The Australian Competition and Consumer Commission has instituted proceedings in the Federal Court against National Australia Bank Limited for alleged price fixing in breach of the Trade Practices Act 1974.

After an extensive investigation, the ACCC formed the view that:

  • since at least the early 1990s, various financial institutions, as members of the credit card schemes, have agreed on the level of interchange fees to be levied under those schemes, and are giving effect to these agreements by charging these fees
  • the agreements have the effect or likely effect of controlling or maintaining the level of merchant service fees that these financial institutions, in their role as merchant acquirers, charge to their merchant customers in exchange for supplying credit card transaction facilities; and
  • as a result, the agreements on the level of interchange fees are unlawful in that they breach the provisions of Section 45A of the Act which prohibits contracts, arrangements or understandings between competitors which have the purpose or effect of fixing, controlling or maintaining a price.
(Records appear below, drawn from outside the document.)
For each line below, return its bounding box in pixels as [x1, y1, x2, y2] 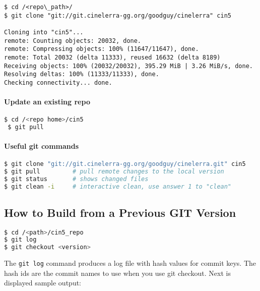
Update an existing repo [4, 96, 90, 107]
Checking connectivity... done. [4, 79, 112, 86]
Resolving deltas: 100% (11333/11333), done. [4, 71, 159, 78]
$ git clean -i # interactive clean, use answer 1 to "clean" [4, 183, 232, 190]
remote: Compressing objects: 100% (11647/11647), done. [4, 45, 199, 53]
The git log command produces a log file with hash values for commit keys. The [4, 258, 256, 268]
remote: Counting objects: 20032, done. [4, 37, 142, 44]
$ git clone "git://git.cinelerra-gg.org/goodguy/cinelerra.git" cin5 [4, 160, 246, 167]
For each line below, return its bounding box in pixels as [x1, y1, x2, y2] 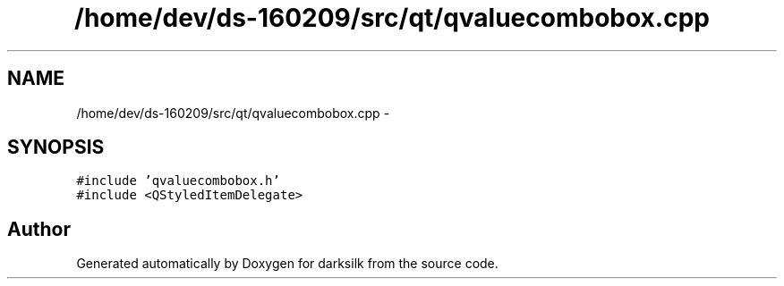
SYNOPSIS [7, 136, 105, 159]
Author [7, 217, 71, 240]
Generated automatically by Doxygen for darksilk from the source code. [76, 256, 499, 272]
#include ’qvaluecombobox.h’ [76, 173, 280, 189]
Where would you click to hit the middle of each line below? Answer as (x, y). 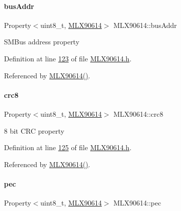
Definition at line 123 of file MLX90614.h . (68, 58)
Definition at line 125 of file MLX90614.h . (68, 147)
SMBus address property (42, 42)
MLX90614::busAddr (145, 25)
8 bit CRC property (34, 130)
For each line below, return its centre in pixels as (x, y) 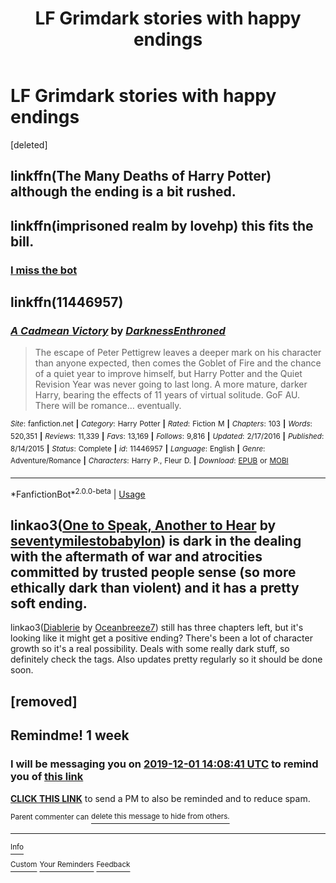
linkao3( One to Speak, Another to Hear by (143, 525)
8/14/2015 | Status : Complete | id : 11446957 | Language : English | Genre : (138, 448)
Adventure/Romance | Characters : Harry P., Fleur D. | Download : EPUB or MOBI (149, 461)
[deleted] (29, 144)
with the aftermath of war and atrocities (136, 556)
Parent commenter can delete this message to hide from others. (120, 817)
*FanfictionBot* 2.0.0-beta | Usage (78, 493)
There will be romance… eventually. (108, 406)

The ACCC commenced its current investigation of this issue in response to a complaint in October 1997 and sought information and submissions from banks in April 1998. In September 1999 the ACCC used its compulsory powers under the Act to seek further detailed information from banks and credit card schemes.
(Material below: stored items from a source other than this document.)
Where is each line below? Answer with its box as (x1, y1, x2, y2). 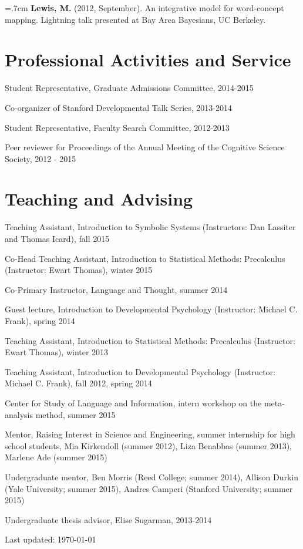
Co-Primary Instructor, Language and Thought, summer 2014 (5, 283, 228, 295)
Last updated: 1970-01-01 (5, 533, 96, 545)
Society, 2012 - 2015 (5, 152, 76, 164)
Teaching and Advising (5, 187, 193, 211)
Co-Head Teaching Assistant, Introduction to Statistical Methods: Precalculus (5, 252, 285, 264)
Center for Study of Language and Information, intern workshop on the (5, 396, 262, 409)
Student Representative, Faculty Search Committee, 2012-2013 (5, 121, 230, 133)
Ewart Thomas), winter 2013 (5, 346, 109, 358)
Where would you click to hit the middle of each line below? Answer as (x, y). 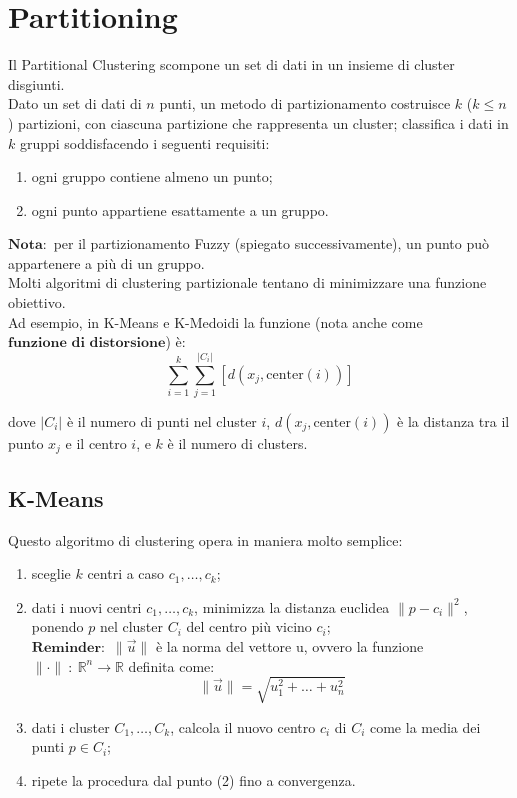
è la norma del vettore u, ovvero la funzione (289, 646)
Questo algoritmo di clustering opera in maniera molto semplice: (205, 539)
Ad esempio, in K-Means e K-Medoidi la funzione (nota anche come (215, 321)
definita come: (171, 665)
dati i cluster (70, 726)
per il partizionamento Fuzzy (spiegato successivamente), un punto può (271, 243)
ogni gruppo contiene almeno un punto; (152, 176)
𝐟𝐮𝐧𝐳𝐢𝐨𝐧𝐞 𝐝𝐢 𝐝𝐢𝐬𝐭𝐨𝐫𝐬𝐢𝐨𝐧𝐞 (87, 343)

The ACCC informed the banks and credit card schemes in March 2000 that it believed that the process for setting interchange fees was a breach of the Act. The ACCC then commenced negotiations with the banks and credit card schemes with a view to reforming the schemes' rules that the ACCC could authorise on the basis of public benefit. While the banks had offered to review some issues of concern to the ACCC, they were not prepared to agree to review arrangements in each of the areas which, in the ACCC's view, have a bearing on the costs of participating in credit card schemes and interchange fees. In the ACCC's view the current arrangements created costs to merchants which are passed on to consumers, and restrictions on membership which prevented new entrants into the system which may have increased efficiency and lowered costs. Overall the system has resulted in higher costs to merchants and higher costs to consumers. It is estimated that banks charge interchange fees alone of approximately $600 million per annum.
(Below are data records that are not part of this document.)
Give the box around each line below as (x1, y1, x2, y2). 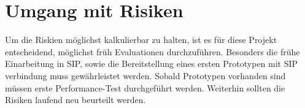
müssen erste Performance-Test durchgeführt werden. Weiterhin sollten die (5, 81, 285, 94)
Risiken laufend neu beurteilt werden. (5, 93, 146, 106)
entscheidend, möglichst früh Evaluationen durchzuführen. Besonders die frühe (5, 45, 300, 58)
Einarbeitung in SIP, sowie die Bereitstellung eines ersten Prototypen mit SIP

The ACCC has instituted against NAB and is prepared to continue discussions with other banks.

The ACCC is seeking court orders including:

  • a declaration that NAB has breached the relevant provisions of the Trade Practices Act;
  • pecuniary penalties;
  • an injunction restraining NAB from engaging in similar conduct in the future;
  • an order requiring NAB to make fair and just restitution for the benefits derived from the alleged breach; and
  • findings of fact.

The ACCC is not opposed to a credit card interchange system and believes that an authorised joint system would be of benefit to Australian consumers. However, there are aspects of the current scheme that it believes are unlawful.

A directions hearing for the matter is listed for 11 October 2000 at the Federal Court in Sydney.

The ACCC's investigation has been conducted separately from the joint study of interchange fees and access in debit and credit card schemes currently being undertaken by the ACCC and the Reserve Bank in line with the recommendations of the Financial System Inquiry (Wallis Committee).